Extracted data entries
======
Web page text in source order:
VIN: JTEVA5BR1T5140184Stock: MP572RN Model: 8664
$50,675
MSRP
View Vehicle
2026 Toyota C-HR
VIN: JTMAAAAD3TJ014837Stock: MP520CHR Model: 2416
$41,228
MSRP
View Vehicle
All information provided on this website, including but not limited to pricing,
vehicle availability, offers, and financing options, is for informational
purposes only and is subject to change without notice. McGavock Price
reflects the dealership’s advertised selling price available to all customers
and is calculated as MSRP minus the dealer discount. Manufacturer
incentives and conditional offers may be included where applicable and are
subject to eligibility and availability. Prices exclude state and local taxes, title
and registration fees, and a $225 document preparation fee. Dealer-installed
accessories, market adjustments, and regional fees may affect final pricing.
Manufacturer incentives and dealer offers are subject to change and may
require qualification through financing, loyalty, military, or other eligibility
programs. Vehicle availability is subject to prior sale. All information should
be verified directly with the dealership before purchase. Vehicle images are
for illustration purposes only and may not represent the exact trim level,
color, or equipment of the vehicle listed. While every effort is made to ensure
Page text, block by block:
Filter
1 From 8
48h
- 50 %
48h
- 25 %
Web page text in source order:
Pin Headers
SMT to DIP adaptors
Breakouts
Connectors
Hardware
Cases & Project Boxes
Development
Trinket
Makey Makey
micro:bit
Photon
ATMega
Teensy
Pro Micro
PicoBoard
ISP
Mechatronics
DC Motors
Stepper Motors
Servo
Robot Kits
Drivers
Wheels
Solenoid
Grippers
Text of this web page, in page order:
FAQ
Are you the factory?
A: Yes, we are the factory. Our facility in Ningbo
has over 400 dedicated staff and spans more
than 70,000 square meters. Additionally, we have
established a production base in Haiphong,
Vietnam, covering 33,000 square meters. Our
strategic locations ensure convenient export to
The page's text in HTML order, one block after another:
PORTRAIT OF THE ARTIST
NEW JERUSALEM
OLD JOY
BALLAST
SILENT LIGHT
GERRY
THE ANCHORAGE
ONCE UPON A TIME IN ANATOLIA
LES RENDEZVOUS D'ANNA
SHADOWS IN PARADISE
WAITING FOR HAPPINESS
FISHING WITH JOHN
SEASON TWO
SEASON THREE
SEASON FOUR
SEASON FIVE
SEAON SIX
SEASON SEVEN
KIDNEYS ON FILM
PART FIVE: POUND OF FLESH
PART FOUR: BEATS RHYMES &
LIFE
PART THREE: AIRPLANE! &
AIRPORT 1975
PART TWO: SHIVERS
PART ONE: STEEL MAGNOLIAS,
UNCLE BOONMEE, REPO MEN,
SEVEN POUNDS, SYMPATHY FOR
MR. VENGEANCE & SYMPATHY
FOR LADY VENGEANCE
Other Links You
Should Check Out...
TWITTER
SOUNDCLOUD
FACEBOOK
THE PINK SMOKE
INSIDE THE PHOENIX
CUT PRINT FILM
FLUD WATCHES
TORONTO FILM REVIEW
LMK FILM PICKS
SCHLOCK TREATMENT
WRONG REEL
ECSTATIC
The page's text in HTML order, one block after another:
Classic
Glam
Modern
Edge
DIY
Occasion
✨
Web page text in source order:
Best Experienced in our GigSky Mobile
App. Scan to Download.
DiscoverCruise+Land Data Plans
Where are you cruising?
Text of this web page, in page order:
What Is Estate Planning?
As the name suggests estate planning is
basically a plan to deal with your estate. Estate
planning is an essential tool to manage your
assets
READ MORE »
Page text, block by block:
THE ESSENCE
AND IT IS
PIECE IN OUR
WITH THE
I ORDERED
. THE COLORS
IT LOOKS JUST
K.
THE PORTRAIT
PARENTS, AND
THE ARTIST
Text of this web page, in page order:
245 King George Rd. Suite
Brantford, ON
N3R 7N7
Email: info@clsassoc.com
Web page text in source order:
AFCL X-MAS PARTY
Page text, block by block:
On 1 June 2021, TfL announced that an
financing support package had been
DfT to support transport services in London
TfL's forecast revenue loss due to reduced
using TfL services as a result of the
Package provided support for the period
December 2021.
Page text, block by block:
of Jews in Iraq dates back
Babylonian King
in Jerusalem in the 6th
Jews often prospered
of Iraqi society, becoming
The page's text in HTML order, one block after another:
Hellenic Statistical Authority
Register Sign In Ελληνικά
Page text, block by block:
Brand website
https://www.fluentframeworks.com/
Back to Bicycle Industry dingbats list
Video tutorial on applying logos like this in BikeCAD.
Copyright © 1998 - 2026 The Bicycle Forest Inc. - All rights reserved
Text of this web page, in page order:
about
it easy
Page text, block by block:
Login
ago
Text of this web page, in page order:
======
**REQUIREMENT:**
Copy each entry exactly, with nothing added or dropped.

**FINISHED TASK:**
Web page text in source order:
VIN: JTEVA5BR1T5140184Stock: MP572RN Model: 8664
$50,675
MSRP
View Vehicle
2026 Toyota C-HR
VIN: JTMAAAAD3TJ014837Stock: MP520CHR Model: 2416
$41,228
MSRP
View Vehicle
All information provided on this website, including but not limited to pricing,
vehicle availability, offers, and financing options, is for informational
purposes only and is subject to change without notice. McGavock Price
reflects the dealership’s advertised selling price available to all customers
and is calculated as MSRP minus the dealer discount. Manufacturer
incentives and conditional offers may be included where applicable and are
subject to eligibility and availability. Prices exclude state and local taxes, title
and registration fees, and a $225 document preparation fee. Dealer-installed
accessories, market adjustments, and regional fees may affect final pricing.
Manufacturer incentives and dealer offers are subject to change and may
require qualification through financing, loyalty, military, or other eligibility
programs. Vehicle availability is subject to prior sale. All information should
be verified directly with the dealership before purchase. Vehicle images are
for illustration purposes only and may not represent the exact trim level,
color, or equipment of the vehicle listed. While every effort is made to ensure
Page text, block by block:
Filter
1 From 8
48h
- 50 %
48h
- 25 %
Web page text in source order:
Pin Headers
SMT to DIP adaptors
Breakouts
Connectors
Hardware
Cases & Project Boxes
Development
Trinket
Makey Makey
micro:bit
Photon
ATMega
Teensy
Pro Micro
PicoBoard
ISP
Mechatronics
DC Motors
Stepper Motors
Servo
Robot Kits
Drivers
Wheels
Solenoid
Grippers
Text of this web page, in page order:
FAQ
Are you the factory?
A: Yes, we are the factory. Our facility in Ningbo
has over 400 dedicated staff and spans more
than 70,000 square meters. Additionally, we have
established a production base in Haiphong,
Vietnam, covering 33,000 square meters. Our
strategic locations ensure convenient export to
The page's text in HTML order, one block after another:
PORTRAIT OF THE ARTIST
NEW JERUSALEM
OLD JOY
BALLAST
SILENT LIGHT
GERRY
THE ANCHORAGE
ONCE UPON A TIME IN ANATOLIA
LES RENDEZVOUS D'ANNA
SHADOWS IN PARADISE
WAITING FOR HAPPINESS
FISHING WITH JOHN
SEASON TWO
SEASON THREE
SEASON FOUR
SEASON FIVE
SEAON SIX
SEASON SEVEN
KIDNEYS ON FILM
PART FIVE: POUND OF FLESH
PART FOUR: BEATS RHYMES &
LIFE
PART THREE: AIRPLANE! &
AIRPORT 1975
PART TWO: SHIVERS
PART ONE: STEEL MAGNOLIAS,
UNCLE BOONMEE, REPO MEN,
SEVEN POUNDS, SYMPATHY FOR
MR. VENGEANCE & SYMPATHY
FOR LADY VENGEANCE
Other Links You
Should Check Out...
TWITTER
SOUNDCLOUD
FACEBOOK
THE PINK SMOKE
INSIDE THE PHOENIX
CUT PRINT FILM
FLUD WATCHES
TORONTO FILM REVIEW
LMK FILM PICKS
SCHLOCK TREATMENT
WRONG REEL
ECSTATIC
The page's text in HTML order, one block after another:
Classic
Glam
Modern
Edge
DIY
Occasion
✨
Web page text in source order:
Best Experienced in our GigSky Mobile
App. Scan to Download.
DiscoverCruise+Land Data Plans
Where are you cruising?
Text of this web page, in page order:
What Is Estate Planning?
As the name suggests estate planning is
basically a plan to deal with your estate. Estate
planning is an essential tool to manage your
assets
READ MORE »
Page text, block by block:
THE ESSENCE
AND IT IS
PIECE IN OUR
WITH THE
I ORDERED
. THE COLORS
IT LOOKS JUST
K.
THE PORTRAIT
PARENTS, AND
THE ARTIST
Text of this web page, in page order:
245 King George Rd. Suite
Brantford, ON
N3R 7N7
Email: info@clsassoc.com
Web page text in source order:
AFCL X-MAS PARTY
Page text, block by block:
On 1 June 2021, TfL announced that an
financing support package had been
DfT to support transport services in London
TfL's forecast revenue loss due to reduced
using TfL services as a result of the
Package provided support for the period
December 2021.
Page text, block by block:
of Jews in Iraq dates back
Babylonian King
in Jerusalem in the 6th
Jews often prospered
of Iraqi society, becoming
The page's text in HTML order, one block after another:
Hellenic Statistical Authority
Register Sign In Ελληνικά
Page text, block by block:
Brand website
https://www.fluentframeworks.com/
Back to Bicycle Industry dingbats list
Video tutorial on applying logos like this in BikeCAD.
Copyright © 1998 - 2026 The Bicycle Forest Inc. - All rights reserved
Text of this web page, in page order:
about
it easy
Page text, block by block:
Login
ago
Text of this web page, in page order:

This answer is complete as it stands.